USING_FFTW: if this symbol is defined the standard HPC Challenge FFT implemenation (called FFTE) will not be used. Instead, FFTW library will be called. Defining the USING_FFTW symbol is not sufficient: appropriate flags have to be added in the make script so that FFTW headers files can be found at compile time and the FFTW libraries at link time.
The HPC Challenge is driven by a short input file named hpccinf.txt that is almost the same as the input file for HPL (customarily called HPL.dat). Refer to the file hpl/www/tuning.html for details about the input file for HPL. A sample input file is included with the HPC Challenge distribution.
The differences between HPL input file and HPC Challenge input file can be summarized as follows:
Lines 3 and 4 are ignored. The output always goes to the file named hpccoutf.txt.
There are additional lines (starting with line 33) that may (but do not have to) be used to customize the HPC Challenge benchmark. They are described below.
The additional lines in the HPC Challenge input file (compared to the HPL input file) are:
Lines 33 and 34 describe additional matrix sizes to be used for running the PTRANS benchmark (one of the components of the HPC Challenge benchmark).
Lines 35 and 36 describe additional blocking factors to be used for running PTRANS benchmark.
Just for completeness, here is the list of lines of the HPC Challenge's input file with brief descriptions of their meaning:
Line 1: ignored
Line 2: ignored
Line 3: ignored
Line 4: ignored
Line 5: number of matrix sizes for HPL (and PTRANS)
Line 6: matrix sizes for HPL (and PTRANS)
Line 7: number of blocking factors for HPL (and PTRANS)
Line 8: blocking factors for HPL (and PTRANS)
Line 9: type of process ordering for HPL
Line 10: number of process grids for HPL (and PTRANS)
Line 11: numbers of process rows of each process grid for HPL (and PTRANS)
Line 12: numbers of process columns of each process grid for HPL (and PTRANS)
Line 13: threshold value not to be exceeded by scaled residual for HPL (and PTRANS)
Line 14: number of panel factorization methods for HPL
Line 15: panel factorization methods for HPL
Line 16: number of recursive stopping criteria for HPL
Line 17: recursive stopping criteria for HPL
Line 18: number of recursion panel counts for HPL
Line 19: recursion panel counts for HPL
Line 20: number of recursive panel factorization methods for HPL
Line 21: recursive panel factorization methods for HPL
Line 22: number of broadcast methods for HPL
Line 23: broadcast methods for HPL
Line 24: number of look-ahead depths for HPL
Line 25: look-ahead depths for HPL
Line 26: swap methods for HPL
Line 27: swapping threshold for HPL
Line 28: form of L1 for HPL
Line 29: form of U for HPL
Line 30: value that specifies whether equilibration should be used by HPL
Line 31: memory alignment for HPL
Line 32: ignored
Line 33: number of additional problem sizes for PTRANS
Line 34: additional problem sizes for PTRANS
Line 35: number of additional blocking factors for PTRANS
Line 36: additional blocking factors for PTRANS
The exact way to run the HPC Challenge benchmark depends on the MPI implementation and system details. An example command to run the benchmark could like like this: mpirun -np 4 hpcc. The meaning of the command's components is as follows:
mpirun is the command that starts execution of an MPI code. Depending on the system, it might also be aprun, mpiexec, mprun, poe, or something appropriate for your computer.
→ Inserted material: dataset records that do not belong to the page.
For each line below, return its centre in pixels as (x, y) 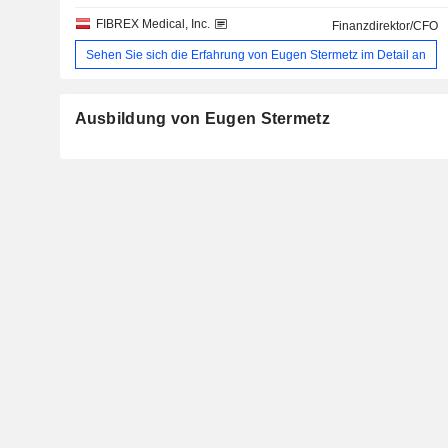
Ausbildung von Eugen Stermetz (202, 119)
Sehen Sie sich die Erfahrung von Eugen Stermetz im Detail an (255, 54)
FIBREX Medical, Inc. (152, 24)
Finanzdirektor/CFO (385, 26)
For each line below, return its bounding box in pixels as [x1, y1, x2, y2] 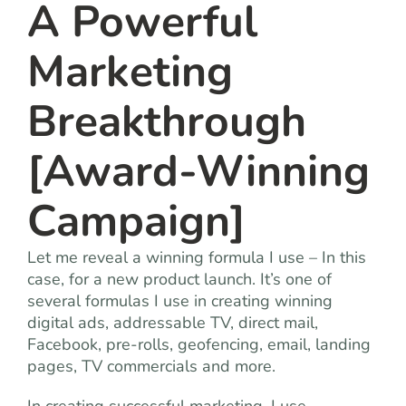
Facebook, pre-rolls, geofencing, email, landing [27, 333, 371, 355]
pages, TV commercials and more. [27, 354, 275, 377]
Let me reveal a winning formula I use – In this [27, 246, 366, 268]
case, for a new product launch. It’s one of [27, 267, 332, 290]
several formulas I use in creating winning [27, 289, 333, 312]
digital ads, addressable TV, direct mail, [27, 311, 318, 333]

-np 4 is the argument that specifies that 4 MPI processes should be started. The number of MPI processes should be large enough to accomodate all the process grids specified in the hpccinf.txt file.
hpcc is the name of the HPC Challenge executable to run.
After the run, a file called hpccoutf.txt is created which contains results of the benchmark. This file should be uploaded through the web form at the HPC Challenge website.